### EXERCISE GOAL
The output should be every line below that includes the word "Puritans".

[Excerpts from a dataset]
BEGIN

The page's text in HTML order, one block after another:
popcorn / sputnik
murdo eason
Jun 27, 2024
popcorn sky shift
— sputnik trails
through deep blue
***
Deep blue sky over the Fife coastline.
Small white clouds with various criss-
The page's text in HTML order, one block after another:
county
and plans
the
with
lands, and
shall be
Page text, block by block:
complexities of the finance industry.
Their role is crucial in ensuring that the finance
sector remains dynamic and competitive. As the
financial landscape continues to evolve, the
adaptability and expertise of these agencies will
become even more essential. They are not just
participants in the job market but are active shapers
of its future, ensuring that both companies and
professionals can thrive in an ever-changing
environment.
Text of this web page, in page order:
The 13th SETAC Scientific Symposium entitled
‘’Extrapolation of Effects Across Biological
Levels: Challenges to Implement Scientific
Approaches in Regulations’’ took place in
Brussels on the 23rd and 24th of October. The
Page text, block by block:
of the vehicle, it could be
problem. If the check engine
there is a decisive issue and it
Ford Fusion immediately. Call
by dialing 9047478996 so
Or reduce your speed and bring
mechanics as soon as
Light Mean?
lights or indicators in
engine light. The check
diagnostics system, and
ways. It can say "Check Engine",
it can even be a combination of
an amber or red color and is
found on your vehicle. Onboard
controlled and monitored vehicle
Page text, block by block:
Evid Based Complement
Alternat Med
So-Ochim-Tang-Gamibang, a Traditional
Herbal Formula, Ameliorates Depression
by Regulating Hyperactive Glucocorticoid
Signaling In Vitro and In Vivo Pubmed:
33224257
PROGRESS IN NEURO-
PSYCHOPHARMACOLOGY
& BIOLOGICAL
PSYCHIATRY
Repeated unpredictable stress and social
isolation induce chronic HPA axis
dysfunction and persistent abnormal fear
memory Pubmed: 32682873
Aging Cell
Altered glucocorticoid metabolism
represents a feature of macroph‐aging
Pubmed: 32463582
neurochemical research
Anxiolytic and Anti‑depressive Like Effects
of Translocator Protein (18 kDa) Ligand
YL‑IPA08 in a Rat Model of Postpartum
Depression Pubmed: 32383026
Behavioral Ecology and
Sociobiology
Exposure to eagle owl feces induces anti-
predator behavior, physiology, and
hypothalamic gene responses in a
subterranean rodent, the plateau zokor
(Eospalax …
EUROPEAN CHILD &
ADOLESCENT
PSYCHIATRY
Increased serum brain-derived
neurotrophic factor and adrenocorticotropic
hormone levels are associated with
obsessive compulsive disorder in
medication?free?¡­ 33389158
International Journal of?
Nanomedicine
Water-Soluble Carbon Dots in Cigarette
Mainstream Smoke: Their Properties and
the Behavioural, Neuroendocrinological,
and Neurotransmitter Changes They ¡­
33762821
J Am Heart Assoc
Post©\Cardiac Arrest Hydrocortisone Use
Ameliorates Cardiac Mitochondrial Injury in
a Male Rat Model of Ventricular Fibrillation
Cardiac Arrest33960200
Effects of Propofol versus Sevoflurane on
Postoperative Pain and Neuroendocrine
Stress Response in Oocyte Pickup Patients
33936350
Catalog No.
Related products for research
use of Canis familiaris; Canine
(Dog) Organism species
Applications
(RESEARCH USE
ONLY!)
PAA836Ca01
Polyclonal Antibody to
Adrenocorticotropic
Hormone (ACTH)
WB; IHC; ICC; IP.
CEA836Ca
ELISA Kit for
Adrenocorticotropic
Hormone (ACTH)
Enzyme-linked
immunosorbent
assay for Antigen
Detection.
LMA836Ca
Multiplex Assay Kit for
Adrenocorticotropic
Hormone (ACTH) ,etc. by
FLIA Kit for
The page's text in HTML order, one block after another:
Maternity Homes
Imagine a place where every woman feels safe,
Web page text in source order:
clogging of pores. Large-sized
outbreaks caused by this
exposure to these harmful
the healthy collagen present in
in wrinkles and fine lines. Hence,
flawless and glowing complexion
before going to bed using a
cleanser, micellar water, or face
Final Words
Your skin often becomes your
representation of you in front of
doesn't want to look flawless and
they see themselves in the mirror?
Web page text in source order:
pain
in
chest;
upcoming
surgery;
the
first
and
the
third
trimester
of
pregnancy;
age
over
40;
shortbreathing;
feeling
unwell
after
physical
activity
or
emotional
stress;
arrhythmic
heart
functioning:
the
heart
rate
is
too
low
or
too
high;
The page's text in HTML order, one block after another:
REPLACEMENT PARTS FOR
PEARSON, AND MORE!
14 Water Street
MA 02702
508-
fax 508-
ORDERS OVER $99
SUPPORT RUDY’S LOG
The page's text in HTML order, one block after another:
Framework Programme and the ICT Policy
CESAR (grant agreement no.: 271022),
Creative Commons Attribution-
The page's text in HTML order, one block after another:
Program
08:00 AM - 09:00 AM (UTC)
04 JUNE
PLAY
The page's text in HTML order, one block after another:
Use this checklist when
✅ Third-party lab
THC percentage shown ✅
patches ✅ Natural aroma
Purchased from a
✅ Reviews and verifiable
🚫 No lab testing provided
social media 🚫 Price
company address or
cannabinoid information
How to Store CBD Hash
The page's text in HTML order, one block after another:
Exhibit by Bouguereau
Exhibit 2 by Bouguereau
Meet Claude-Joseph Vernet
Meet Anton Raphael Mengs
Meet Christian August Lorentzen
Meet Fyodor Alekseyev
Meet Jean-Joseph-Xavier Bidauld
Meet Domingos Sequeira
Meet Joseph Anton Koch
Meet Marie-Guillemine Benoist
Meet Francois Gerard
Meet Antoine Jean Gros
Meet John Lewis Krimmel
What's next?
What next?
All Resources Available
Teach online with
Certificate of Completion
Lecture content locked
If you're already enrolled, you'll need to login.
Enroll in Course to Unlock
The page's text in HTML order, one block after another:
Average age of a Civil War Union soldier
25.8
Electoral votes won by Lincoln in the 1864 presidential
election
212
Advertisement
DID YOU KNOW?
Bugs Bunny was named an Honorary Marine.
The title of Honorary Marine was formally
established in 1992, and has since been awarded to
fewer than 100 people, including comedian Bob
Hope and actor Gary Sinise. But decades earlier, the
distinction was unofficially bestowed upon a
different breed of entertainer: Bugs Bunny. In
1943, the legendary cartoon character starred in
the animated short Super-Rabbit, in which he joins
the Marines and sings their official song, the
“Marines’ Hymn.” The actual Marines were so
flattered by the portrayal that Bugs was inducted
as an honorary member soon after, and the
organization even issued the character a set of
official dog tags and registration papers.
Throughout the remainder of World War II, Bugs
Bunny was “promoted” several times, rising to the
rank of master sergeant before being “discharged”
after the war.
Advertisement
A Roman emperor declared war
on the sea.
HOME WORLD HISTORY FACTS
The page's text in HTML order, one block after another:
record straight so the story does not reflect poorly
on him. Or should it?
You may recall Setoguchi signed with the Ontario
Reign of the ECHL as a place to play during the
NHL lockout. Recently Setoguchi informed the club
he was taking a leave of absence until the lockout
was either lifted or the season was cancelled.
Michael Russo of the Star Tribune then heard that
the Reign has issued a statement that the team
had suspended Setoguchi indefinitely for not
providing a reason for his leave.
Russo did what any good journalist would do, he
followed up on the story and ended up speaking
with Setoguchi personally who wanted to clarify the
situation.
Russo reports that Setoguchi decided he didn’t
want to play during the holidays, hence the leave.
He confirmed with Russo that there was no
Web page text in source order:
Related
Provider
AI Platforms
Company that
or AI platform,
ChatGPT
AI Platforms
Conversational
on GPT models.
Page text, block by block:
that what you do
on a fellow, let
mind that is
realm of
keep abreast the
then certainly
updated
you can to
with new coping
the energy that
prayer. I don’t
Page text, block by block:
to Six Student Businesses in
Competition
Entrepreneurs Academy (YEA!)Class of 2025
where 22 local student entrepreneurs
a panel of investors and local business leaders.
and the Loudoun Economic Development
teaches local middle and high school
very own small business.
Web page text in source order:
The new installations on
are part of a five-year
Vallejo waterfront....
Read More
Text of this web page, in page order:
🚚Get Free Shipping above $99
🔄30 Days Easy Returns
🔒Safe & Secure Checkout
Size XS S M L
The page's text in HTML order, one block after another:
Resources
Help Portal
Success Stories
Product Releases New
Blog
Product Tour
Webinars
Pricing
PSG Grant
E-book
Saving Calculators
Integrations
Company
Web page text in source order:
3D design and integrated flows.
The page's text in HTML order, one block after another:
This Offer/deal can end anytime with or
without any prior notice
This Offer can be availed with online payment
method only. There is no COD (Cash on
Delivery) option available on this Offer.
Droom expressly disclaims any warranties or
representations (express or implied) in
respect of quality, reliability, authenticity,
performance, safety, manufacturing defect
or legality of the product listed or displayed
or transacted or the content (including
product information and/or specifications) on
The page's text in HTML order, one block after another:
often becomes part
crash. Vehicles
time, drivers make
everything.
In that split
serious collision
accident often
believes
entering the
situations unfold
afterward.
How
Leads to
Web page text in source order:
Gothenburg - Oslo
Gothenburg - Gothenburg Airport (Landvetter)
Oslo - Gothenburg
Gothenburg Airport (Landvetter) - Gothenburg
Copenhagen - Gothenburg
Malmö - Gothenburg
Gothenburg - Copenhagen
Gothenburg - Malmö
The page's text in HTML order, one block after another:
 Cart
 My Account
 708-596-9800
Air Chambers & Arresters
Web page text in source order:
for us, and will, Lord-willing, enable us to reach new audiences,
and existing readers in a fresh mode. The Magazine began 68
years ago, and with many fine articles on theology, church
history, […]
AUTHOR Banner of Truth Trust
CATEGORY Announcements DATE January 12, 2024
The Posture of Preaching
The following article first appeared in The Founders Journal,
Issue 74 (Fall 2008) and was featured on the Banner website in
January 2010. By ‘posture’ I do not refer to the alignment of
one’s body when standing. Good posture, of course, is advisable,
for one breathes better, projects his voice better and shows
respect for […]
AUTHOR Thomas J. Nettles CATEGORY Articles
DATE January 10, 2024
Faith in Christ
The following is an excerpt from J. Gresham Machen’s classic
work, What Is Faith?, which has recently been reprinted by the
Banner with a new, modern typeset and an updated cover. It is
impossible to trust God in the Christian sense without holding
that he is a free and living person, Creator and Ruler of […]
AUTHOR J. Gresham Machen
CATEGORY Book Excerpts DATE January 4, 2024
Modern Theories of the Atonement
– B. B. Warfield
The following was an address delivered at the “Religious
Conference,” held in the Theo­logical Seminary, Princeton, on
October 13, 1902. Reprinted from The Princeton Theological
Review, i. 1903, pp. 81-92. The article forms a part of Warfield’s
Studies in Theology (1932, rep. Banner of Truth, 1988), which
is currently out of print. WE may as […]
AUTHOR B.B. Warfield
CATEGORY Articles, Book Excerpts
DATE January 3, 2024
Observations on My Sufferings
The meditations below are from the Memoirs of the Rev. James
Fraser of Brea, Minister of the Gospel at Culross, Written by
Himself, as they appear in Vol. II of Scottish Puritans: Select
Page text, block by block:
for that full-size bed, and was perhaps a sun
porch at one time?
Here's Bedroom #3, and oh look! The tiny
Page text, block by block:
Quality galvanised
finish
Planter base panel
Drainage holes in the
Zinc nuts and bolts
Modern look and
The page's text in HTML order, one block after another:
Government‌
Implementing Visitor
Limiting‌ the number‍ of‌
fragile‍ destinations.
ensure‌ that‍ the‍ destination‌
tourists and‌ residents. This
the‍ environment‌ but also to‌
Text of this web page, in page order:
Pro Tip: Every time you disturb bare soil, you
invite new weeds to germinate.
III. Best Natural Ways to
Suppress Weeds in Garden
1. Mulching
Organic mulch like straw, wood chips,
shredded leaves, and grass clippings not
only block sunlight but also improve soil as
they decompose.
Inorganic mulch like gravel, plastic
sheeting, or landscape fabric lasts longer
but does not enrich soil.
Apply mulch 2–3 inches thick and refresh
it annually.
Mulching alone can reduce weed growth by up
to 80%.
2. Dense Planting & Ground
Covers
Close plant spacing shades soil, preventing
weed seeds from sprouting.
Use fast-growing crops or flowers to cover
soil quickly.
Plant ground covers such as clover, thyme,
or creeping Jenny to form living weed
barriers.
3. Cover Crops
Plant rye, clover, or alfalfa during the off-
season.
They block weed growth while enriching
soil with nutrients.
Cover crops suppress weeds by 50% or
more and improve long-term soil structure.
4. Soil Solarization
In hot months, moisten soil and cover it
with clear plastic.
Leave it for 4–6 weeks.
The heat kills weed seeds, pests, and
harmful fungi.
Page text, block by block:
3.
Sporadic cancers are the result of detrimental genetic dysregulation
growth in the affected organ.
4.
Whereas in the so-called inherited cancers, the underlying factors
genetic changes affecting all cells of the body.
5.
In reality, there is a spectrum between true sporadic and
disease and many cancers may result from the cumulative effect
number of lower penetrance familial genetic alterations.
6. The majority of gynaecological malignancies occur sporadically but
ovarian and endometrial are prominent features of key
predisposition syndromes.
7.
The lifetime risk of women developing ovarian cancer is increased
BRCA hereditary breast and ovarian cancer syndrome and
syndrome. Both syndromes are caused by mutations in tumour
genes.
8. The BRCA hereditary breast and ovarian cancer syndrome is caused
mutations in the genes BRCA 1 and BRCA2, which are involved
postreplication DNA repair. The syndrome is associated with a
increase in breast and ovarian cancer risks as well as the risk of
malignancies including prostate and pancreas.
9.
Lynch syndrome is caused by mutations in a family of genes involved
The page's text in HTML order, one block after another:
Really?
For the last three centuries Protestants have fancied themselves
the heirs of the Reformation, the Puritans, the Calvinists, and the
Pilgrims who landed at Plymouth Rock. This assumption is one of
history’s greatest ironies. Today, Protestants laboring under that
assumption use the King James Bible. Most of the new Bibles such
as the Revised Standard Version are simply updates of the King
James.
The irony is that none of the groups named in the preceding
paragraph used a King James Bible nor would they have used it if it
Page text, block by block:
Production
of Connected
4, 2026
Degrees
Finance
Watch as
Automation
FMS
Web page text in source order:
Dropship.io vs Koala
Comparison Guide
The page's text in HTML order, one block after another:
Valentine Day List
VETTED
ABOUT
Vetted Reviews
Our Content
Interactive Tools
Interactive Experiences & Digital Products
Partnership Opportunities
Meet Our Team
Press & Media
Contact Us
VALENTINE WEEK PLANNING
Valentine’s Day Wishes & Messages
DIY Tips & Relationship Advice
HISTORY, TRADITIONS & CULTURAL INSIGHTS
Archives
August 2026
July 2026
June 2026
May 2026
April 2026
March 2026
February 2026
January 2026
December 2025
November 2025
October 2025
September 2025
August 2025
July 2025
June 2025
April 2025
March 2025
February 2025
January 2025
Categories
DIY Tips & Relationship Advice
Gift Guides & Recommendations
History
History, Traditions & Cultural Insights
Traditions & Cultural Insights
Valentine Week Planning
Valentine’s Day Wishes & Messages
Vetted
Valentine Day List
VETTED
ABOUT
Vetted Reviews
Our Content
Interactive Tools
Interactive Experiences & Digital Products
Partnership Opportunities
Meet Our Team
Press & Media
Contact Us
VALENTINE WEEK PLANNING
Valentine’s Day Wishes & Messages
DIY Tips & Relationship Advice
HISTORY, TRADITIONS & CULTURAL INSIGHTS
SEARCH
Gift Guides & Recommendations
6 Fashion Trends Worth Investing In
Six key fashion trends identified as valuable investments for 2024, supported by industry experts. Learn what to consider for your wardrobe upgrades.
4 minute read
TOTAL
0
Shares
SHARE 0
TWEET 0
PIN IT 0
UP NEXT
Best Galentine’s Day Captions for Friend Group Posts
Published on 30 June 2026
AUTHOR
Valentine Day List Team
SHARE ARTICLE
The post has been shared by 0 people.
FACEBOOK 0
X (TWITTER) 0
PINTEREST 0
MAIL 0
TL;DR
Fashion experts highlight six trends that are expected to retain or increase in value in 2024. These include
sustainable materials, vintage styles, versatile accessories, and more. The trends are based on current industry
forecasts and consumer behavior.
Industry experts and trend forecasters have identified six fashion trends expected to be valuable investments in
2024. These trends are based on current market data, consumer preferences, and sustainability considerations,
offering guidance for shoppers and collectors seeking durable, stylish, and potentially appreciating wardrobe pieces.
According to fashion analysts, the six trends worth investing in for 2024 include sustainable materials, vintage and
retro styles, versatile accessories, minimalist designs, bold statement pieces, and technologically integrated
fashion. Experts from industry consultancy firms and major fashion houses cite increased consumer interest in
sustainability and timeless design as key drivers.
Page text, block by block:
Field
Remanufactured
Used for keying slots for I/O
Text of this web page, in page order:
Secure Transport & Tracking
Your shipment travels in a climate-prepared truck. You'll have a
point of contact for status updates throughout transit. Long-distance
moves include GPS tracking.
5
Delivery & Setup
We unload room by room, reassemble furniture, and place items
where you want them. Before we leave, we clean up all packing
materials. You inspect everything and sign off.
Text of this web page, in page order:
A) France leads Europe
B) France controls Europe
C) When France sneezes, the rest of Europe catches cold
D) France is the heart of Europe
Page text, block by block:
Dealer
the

END

### OUTPUT FOR THIS TASK
Himself, as they appear in Vol. II of Scottish Puritans: Select
the heirs of the Reformation, the Puritans, the Calvinists, and the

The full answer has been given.